Matt slid off the climbing frame and crunched into the woodchips, eyes in a constant, nervy scan. He found a roundabout and sat against it. It slowly started to revolve under his weight. ‘So … what happened?’ His voice was a whisper, he noticed.
‘He just smacked his head off the bar. Like hard as hell. Split his forehead wide open. Blood everywhere, and he went to do it again. So me and Pam just got in there and grabbed him. I’d already called for some nurses. I heard them rushing up the corridor prepping a sedative, but me and Pam thought we had him under control, then he bit her.’

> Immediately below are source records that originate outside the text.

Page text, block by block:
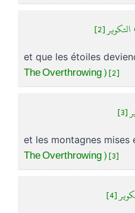
التكوير [2]
et que les étoiles
The Overthrowing ) [2]
[3]
et les montagnes mises
The Overthrowing ) [3]
[4]

Matt blinked. ‘He bit her?’
‘Right in the throat. Just locked his damn teeth in. Me and the two nurses, male nurses mind you, we couldn’t get his jaw open. Then he pulled away from her really hard, teeth still together, and Pam just dropped, blood everywhere. He just kept laughing and spitting and demanding to see you, and that we should all do as he said, because he was the great Baal-Berith and Baal-Berith gets what he wants. So I told him to fuck off and almost throttled him. The nurses dragged me off.’
‘And Pam?’
‘Intensive care …’ His voice started to crack. ‘I should have waited for the nurses. Dammit, I should have hung back. And I’m sorry about the reporters, Matt.’

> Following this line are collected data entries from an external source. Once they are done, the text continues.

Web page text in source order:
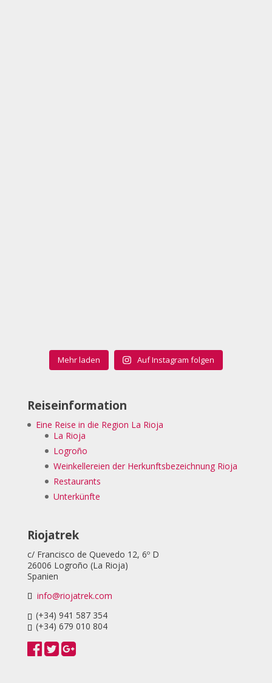
Mehr laden Auf Instagram folgen
Reiseinformation
Eine Reise in die Region La Rioja
La Rioja
Logroño
Weinkellereien der Herkunftsbezeichnung Rioja
Restaurants
Unterkünfte
Riojatrek
c/ Francisco de Quevedo 12, 6º D
26006 Logroño (La Rioja)
Spanien
info@riojatrek.com
(+34) 941 587 354
(+34) 679 010 804
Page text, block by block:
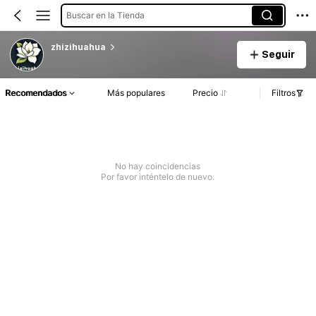
Buscar en la Tienda
zhizihuahua
Seguir
Recomendados Más populares Precio Filtros
No hay coincidencias
Por favor inténtelo de nuevo.
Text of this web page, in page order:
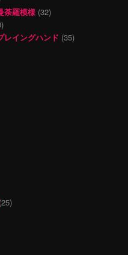
荼羅模様 (32)
レイングハンド (35)
(25)

‘That’s nothing, but I just thought we were keeping this demon stuff under wraps? How did it get out so quick?’
‘How do you think? It was Perry. The second he left us he called the papers.’

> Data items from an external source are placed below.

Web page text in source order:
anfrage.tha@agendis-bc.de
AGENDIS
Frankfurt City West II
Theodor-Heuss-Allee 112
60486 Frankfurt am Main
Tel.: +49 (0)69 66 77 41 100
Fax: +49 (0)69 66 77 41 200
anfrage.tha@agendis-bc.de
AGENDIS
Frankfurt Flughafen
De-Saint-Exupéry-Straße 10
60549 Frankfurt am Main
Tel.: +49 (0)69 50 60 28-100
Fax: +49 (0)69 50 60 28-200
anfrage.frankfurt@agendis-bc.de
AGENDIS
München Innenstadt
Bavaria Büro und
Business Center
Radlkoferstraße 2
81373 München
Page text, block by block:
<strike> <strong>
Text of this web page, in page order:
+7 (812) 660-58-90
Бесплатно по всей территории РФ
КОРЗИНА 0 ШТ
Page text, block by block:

Matt pictured Perry in the car park, wrapped in leaves and stuck on his phone. ‘That little turd.’
‘Yep. And he’s shouting about this case from the rooftops now. He’s everywhere. I’ve heard him on local radio, he’s on TV tonight and he’s told them all about you. That you saw her body. That you were with Tom. He’s calling it the Demon Murder, and folks are lapping it up. He wants to raise awareness.’
/> ‘Of what?’
‘He calls it The Great Devouring.’
Matt sighed, and jabbed a shoe to the ground. The roundabout jerked to a stop. ‘That’s Kissell.’
‘What?’
‘Bernie Kissell. The famous exorcist he mentioned. That’s one of his phrases. The Great Devouring.’
‘Yeah, well he’s warning everybody about it. Telling them to turn back to the church, cos Tom Riley is just the start of a whole wave of possessions that are sweeping the country. It’s making headlines, put it that way. Especially when he’s insisting that Tom’s completely innocent. That something else took him over.’
‘What a mess.’ A breeze rolled across him. ‘So I take it with the media, I just say no comment?’
‘No, no, no. You do not say no comment …’
‘What?’
‘I want you to comment. I want you to comment a lot. You’re respected, Matt, you’re known. And what’s more you’ve spoken to Tom and you’ve seen what he did in that cellar. So if any reporter asks you, you tell them. You say Tom Riley has serious mental damage, and that’s all there is to it. You balance out all this nutty satanic stuff with common sense.’
‘You know most people aren’t going to fall for Perry’s mass possession idea.’
‘I’m not worried about most people. I’m worried about the minority who do believe it. So just help me redress the balance, yeah? Cos I don’t want this kicking off a bunch of wannabe exorcists, hunting for demons. That’s not going to end well.’
‘Agreed. What about Tom? Should I come in? See what he wants?’
‘Screw Tom Riley,’ Fenn shouted down the phone. ‘He’s being transferred to prison for now, so he can sit in there, wait for his trial and rot. And when he’s convicted of Justine’s murder, and what he did to Pam, he can go back in there and rot a bit more.’
‘Fenn, I’m so sorry,’ Matt said.
‘Then just help me nip this demon stuff in the bud, okay? It’s making me nervous … oh, and Matt,’ he paused for a while, like he was considering whether to speak or not. ‘You know he whispered something to Pam, just before he got her.’